What to produce. Without the images, write out the entries word for word.

Segment Start: Data for this exercise

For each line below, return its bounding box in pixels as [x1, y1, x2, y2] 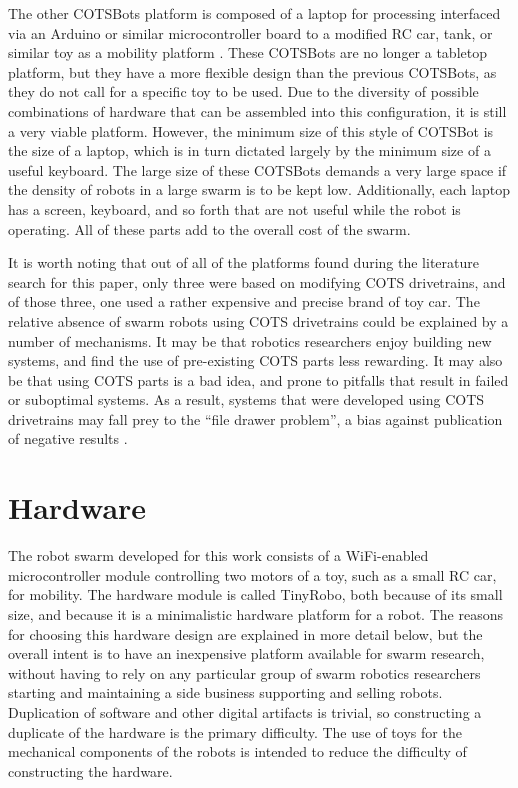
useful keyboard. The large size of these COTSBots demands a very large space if [8, 159, 507, 180]
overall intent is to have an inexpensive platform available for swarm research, [8, 643, 485, 664]
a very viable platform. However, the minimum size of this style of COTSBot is [8, 120, 494, 141]
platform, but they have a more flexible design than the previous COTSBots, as [8, 61, 497, 82]
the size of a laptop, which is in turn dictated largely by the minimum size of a [8, 140, 491, 161]
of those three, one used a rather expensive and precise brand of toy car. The [8, 291, 480, 312]
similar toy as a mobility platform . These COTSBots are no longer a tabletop [8, 42, 487, 63]
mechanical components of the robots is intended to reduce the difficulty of [8, 741, 467, 762]
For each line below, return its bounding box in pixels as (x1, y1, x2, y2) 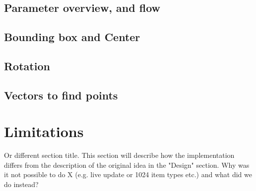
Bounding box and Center (4, 29, 140, 45)
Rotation (4, 58, 50, 73)
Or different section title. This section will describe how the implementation (4, 150, 235, 160)
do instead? (4, 179, 39, 190)
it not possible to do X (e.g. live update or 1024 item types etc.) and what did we (4, 169, 252, 180)
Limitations (4, 121, 84, 142)
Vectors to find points (4, 87, 118, 102)
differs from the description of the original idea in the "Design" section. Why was (4, 159, 250, 170)
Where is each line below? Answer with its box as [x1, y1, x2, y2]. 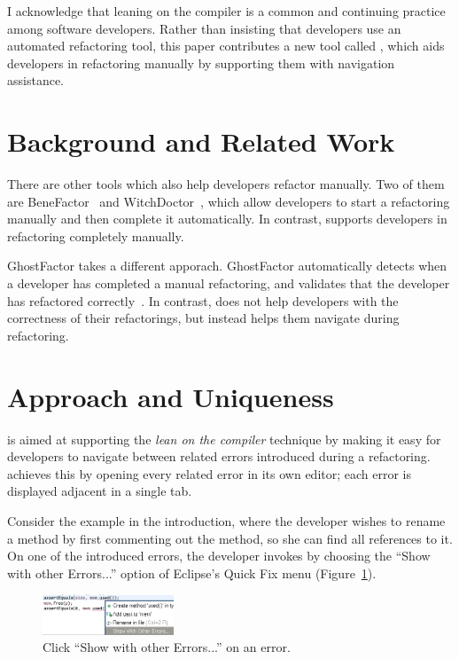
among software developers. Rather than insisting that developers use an [7, 19, 401, 37]
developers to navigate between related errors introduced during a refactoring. [7, 447, 431, 466]
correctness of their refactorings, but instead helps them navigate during [7, 309, 400, 327]
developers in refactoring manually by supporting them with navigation [7, 53, 395, 72]
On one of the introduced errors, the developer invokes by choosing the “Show [7, 546, 431, 565]
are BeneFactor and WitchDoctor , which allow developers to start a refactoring [7, 192, 450, 210]
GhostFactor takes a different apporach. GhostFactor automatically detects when [7, 256, 447, 275]
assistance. [7, 71, 64, 90]
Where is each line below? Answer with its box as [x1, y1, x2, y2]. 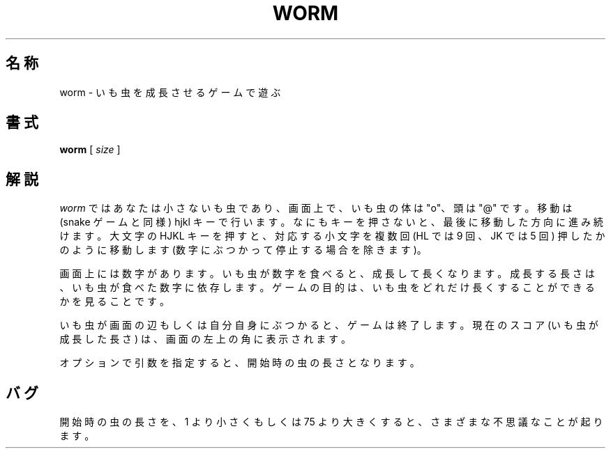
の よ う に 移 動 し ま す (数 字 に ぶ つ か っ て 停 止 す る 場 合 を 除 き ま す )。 [59, 244, 427, 256]
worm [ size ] [59, 143, 121, 156]
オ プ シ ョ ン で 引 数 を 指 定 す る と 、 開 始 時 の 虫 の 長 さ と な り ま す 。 [59, 357, 420, 369]
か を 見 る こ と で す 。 [59, 295, 169, 308]
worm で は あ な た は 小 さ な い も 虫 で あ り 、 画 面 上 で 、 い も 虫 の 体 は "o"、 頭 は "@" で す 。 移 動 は [59, 202, 573, 214]
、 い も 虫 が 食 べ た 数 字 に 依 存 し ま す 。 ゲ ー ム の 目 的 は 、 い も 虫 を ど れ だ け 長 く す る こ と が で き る [59, 281, 595, 294]
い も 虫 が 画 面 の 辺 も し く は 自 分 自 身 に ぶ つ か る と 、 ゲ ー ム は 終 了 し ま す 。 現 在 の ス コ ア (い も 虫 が [59, 319, 598, 331]
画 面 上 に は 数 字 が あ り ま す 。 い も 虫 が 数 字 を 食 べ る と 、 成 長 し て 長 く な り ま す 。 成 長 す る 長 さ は [59, 267, 595, 280]
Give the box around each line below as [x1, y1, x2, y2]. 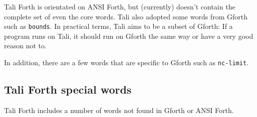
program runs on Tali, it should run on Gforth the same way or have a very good [4, 30, 253, 41]
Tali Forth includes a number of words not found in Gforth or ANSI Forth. [4, 105, 234, 115]
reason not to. [4, 40, 47, 51]
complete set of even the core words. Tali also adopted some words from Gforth [4, 11, 247, 21]
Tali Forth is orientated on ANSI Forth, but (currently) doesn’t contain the [4, 1, 235, 11]
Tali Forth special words [4, 82, 132, 97]
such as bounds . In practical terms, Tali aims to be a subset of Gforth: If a [4, 21, 233, 31]
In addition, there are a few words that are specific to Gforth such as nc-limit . [4, 57, 248, 68]
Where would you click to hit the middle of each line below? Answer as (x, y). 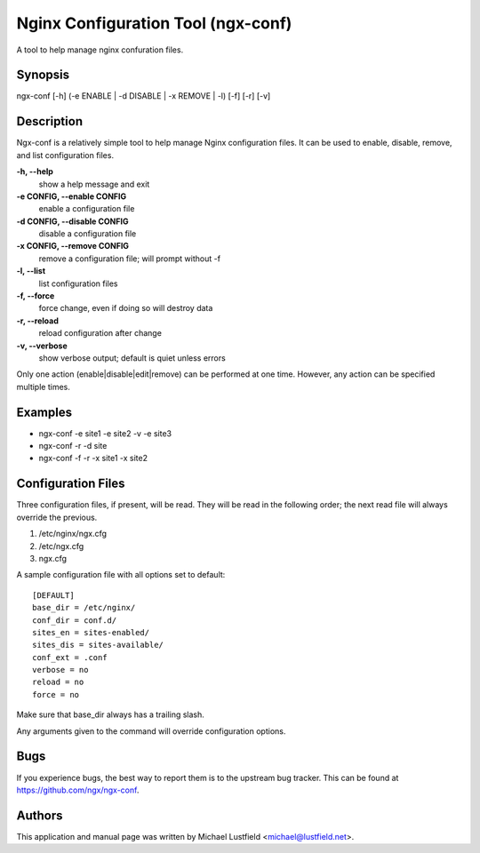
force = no (56, 694)
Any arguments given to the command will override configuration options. (151, 731)
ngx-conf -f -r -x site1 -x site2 (93, 458)
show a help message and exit (94, 184)
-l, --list (31, 271)
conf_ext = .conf (70, 657)
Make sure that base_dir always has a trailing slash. (110, 714)
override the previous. (57, 517)
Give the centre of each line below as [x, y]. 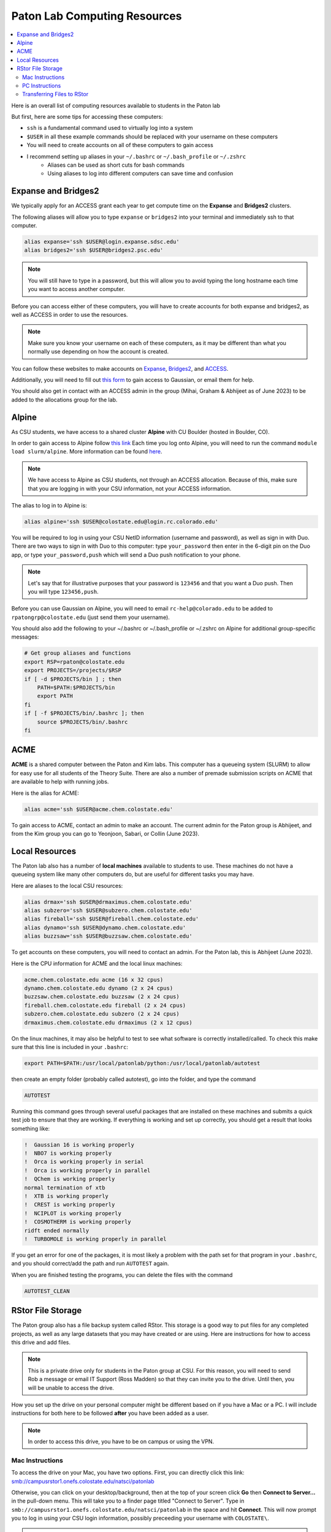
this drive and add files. [41, 1342]
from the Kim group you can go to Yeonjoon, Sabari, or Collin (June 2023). [105, 834]
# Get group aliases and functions [78, 653]
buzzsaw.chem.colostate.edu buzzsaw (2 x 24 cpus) [102, 997]
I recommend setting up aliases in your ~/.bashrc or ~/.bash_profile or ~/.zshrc [136, 156]
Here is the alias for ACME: [45, 793]
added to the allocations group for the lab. [64, 400]
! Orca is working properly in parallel [87, 1170]
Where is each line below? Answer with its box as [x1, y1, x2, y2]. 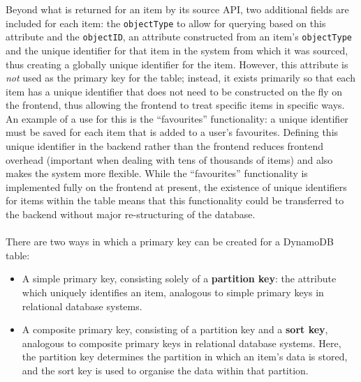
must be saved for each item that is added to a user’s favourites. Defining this [6, 125, 339, 139]
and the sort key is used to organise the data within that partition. [22, 362, 309, 377]
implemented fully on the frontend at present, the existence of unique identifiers [6, 179, 347, 194]
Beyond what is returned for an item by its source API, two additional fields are [6, 2, 349, 16]
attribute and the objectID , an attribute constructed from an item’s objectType [6, 29, 352, 44]
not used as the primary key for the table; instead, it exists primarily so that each [6, 70, 355, 85]
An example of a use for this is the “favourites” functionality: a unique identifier [6, 111, 348, 125]
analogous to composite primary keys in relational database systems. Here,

Segment End: Data for this exercise

Answer for the task.
For each line below, return its bounding box in pixels as [x1, y1, x2, y2] 
useful keyboard. The large size of these COTSBots demands a very large space if [8, 159, 507, 180]
overall intent is to have an inexpensive platform available for swarm research, [8, 643, 485, 664]
a very viable platform. However, the minimum size of this style of COTSBot is [8, 120, 494, 141]
platform, but they have a more flexible design than the previous COTSBots, as [8, 61, 497, 82]
the size of a laptop, which is in turn dictated largely by the minimum size of a [8, 140, 491, 161]
of those three, one used a rather expensive and precise brand of toy car. The [8, 291, 480, 312]
similar toy as a mobility platform . These COTSBots are no longer a tabletop [8, 42, 487, 63]
mechanical components of the robots is intended to reduce the difficulty of [8, 741, 467, 762]
For each line below, return its bounding box in pixels as (x1, y1, x2, y2) 
Bounding box and Center (4, 29, 140, 45)
Rotation (4, 58, 50, 73)
Or different section title. This section will describe how the implementation (4, 150, 235, 160)
do instead? (4, 179, 39, 190)
it not possible to do X (e.g. live update or 1024 item types etc.) and what did we (4, 169, 252, 180)
Limitations (4, 121, 84, 142)
Vectors to find points (4, 87, 118, 102)
differs from the description of the original idea in the "Design" section. Why was (4, 159, 250, 170)
Where is each line below? Answer with its box as [x1, y1, x2, y2]. 
among software developers. Rather than insisting that developers use an [7, 19, 401, 37]
developers to navigate between related errors introduced during a refactoring. [7, 447, 431, 466]
correctness of their refactorings, but instead helps them navigate during [7, 309, 400, 327]
developers in refactoring manually by supporting them with navigation [7, 53, 395, 72]
On one of the introduced errors, the developer invokes by choosing the “Show [7, 546, 431, 565]
are BeneFactor and WitchDoctor , which allow developers to start a refactoring [7, 192, 450, 210]
GhostFactor takes a different apporach. GhostFactor automatically detects when [7, 256, 447, 275]
assistance. [7, 71, 64, 90]
Where is each line below? Answer with its box as [x1, y1, x2, y2]. 
の よ う に 移 動 し ま す (数 字 に ぶ つ か っ て 停 止 す る 場 合 を 除 き ま す )。 [59, 244, 427, 256]
worm [ size ] [59, 143, 121, 156]
オ プ シ ョ ン で 引 数 を 指 定 す る と 、 開 始 時 の 虫 の 長 さ と な り ま す 。 [59, 357, 420, 369]
か を 見 る こ と で す 。 [59, 295, 169, 308]
worm で は あ な た は 小 さ な い も 虫 で あ り 、 画 面 上 で 、 い も 虫 の 体 は "o"、 頭 は "@" で す 。 移 動 は [59, 202, 573, 214]
、 い も 虫 が 食 べ た 数 字 に 依 存 し ま す 。 ゲ ー ム の 目 的 は 、 い も 虫 を ど れ だ け 長 く す る こ と が で き る [59, 281, 595, 294]
い も 虫 が 画 面 の 辺 も し く は 自 分 自 身 に ぶ つ か る と 、 ゲ ー ム は 終 了 し ま す 。 現 在 の ス コ ア (い も 虫 が [59, 319, 598, 331]
画 面 上 に は 数 字 が あ り ま す 。 い も 虫 が 数 字 を 食 べ る と 、 成 長 し て 長 く な り ま す 。 成 長 す る 長 さ は [59, 267, 595, 280]
Give the box around each line below as [x1, y1, x2, y2]. 
program runs on Tali, it should run on Gforth the same way or have a very good [4, 30, 253, 41]
Tali Forth includes a number of words not found in Gforth or ANSI Forth. [4, 105, 234, 115]
reason not to. [4, 40, 47, 51]
complete set of even the core words. Tali also adopted some words from Gforth [4, 11, 247, 21]
Tali Forth is orientated on ANSI Forth, but (currently) doesn’t contain the [4, 1, 235, 11]
Tali Forth special words [4, 82, 132, 97]
such as bounds . In practical terms, Tali aims to be a subset of Gforth: If a [4, 21, 233, 31]
In addition, there are a few words that are specific to Gforth such as nc-limit . [4, 57, 248, 68]
Where would you click to hit the middle of each line below? Answer as (x, y). 
force = no (56, 694)
Any arguments given to the command will override configuration options. (151, 731)
ngx-conf -f -r -x site1 -x site2 (93, 458)
show a help message and exit (94, 184)
-l, --list (31, 271)
conf_ext = .conf (70, 657)
Make sure that base_dir always has a trailing slash. (110, 714)
override the previous. (57, 517)
Give the centre of each line below as [x, y]. 
this drive and add files. [41, 1342]
from the Kim group you can go to Yeonjoon, Sabari, or Collin (June 2023). [105, 834]
# Get group aliases and functions [78, 653]
buzzsaw.chem.colostate.edu buzzsaw (2 x 24 cpus) [102, 997]
I recommend setting up aliases in your ~/.bashrc or ~/.bash_profile or ~/.zshrc [136, 156]
Here is the alias for ACME: [45, 793]
added to the allocations group for the lab. [64, 400]
! Orca is working properly in parallel [87, 1170]
Where is each line below? Answer with its box as [x1, y1, x2, y2]. 
must be saved for each item that is added to a user’s favourites. Defining this [6, 125, 339, 139]
and the sort key is used to organise the data within that partition. [22, 362, 309, 377]
implemented fully on the frontend at present, the existence of unique identifiers [6, 179, 347, 194]
Beyond what is returned for an item by its source API, two additional fields are [6, 2, 349, 16]
attribute and the objectID , an attribute constructed from an item’s objectType [6, 29, 352, 44]
not used as the primary key for the table; instead, it exists primarily so that each [6, 70, 355, 85]
An example of a use for this is the “favourites” functionality: a unique identifier [6, 111, 348, 125]
analogous to composite primary keys in relational database systems. Here,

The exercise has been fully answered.